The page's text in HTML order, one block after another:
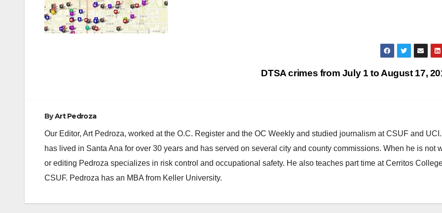
DTSA crimes from July 1 to August 17,
ByArt Pedroza
Our Editor, Art Pedroza, worked at the O.C. Register and the OC Weekly and studied journalism at CSUF and
has lived in Santa Ana for over 30 years and has served on several city and county commissions. When he is not
or editing Pedroza specializes in risk control and occupational safety. He also teaches part time at Cerritos
CSUF. Pedroza has an MBA from Keller University.

------------------------

◆ TASK BRIEF ◆
Look above for the line holding "Our Editor, Art", then set down exactly that line and every line after it up to and including the line holding "has lived in", with nothing else.

◆ ANSWER BOX ◆
Our Editor, Art Pedroza, worked at the O.C. Register and the OC Weekly and studied journalism at CSUF and
has lived in Santa Ana for over 30 years and has served on several city and county commissions. When he is not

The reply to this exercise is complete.